Loscil, aka Vancouver musician Scott Morgan, deals in ambient soundcapes, his bread and butter being the kind of minimal, atmospheric creations that fall somewhere between the haunting drones of Tim Hecker and the hypnotic techno of Pantha du Prince. For as sparse as his compositions sometimes are, though, Morgan’s newest set, Sketches From New Brighton, is by no means a rough or unfinished product. A seaside park in Vancouver, supposedly the birthplace of the city, reportedly inspires the album and it’s a fitting image for an album with such slow, picturesque beauty.

With few tracks that rise or fall beyond certain repetitions of phrases, gentle tones or lightly clicking BPMs, Sketches From New Brighton is a comfortable addition alongside Loscil’s discography to date. Morgan’s challenge as an ambient artist is to find a proper balance between music dominated entirely by atmosphere and that which leaves some kind of impression, and though the album never goes pop or pure noise, it nonetheless maintains that balance with a graceful, emotional weight. The shuffled patter of “Khanamoot” pulses with the dreamy vibe of The Field, though Morgan only flirts with techno, never fully committing to its brazen lure. The wheezing metallic effects and melancholy chords of “Hastings Sunrise” affect an Angelo Badalmenti kind of cool darkness, albeit without the `50s-style Twin Peaks finger snaps. And with “Coyote,” a barely-there drone gives rise to a psychedelic array of voicings that makes for a pleasantly hallucinatory experience.

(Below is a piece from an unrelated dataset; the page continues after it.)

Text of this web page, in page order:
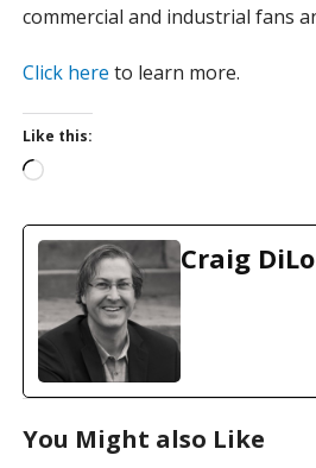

The relationship to which the music on Sketches From New Brighton has to its titular locale is something that only Scott Morgan can truly comprehend, but the soft, chilly and gentle sounds it contains speak to a rich, if dark and obscured landscape, whose Pacific Northwestern cloud formations are a perennial sight. Gorgeously evocative, and romantically gloomy, Sketches From New Brighton leaves a lot open-ended, but as a finished product contains volumes.

Similar Albums:
Tim Hecker – Harmony In Ultraviolet
Pantha du Prince – Black Noise
Deaf Center – Owl Splinters

Stream: Loscil – “Coyote”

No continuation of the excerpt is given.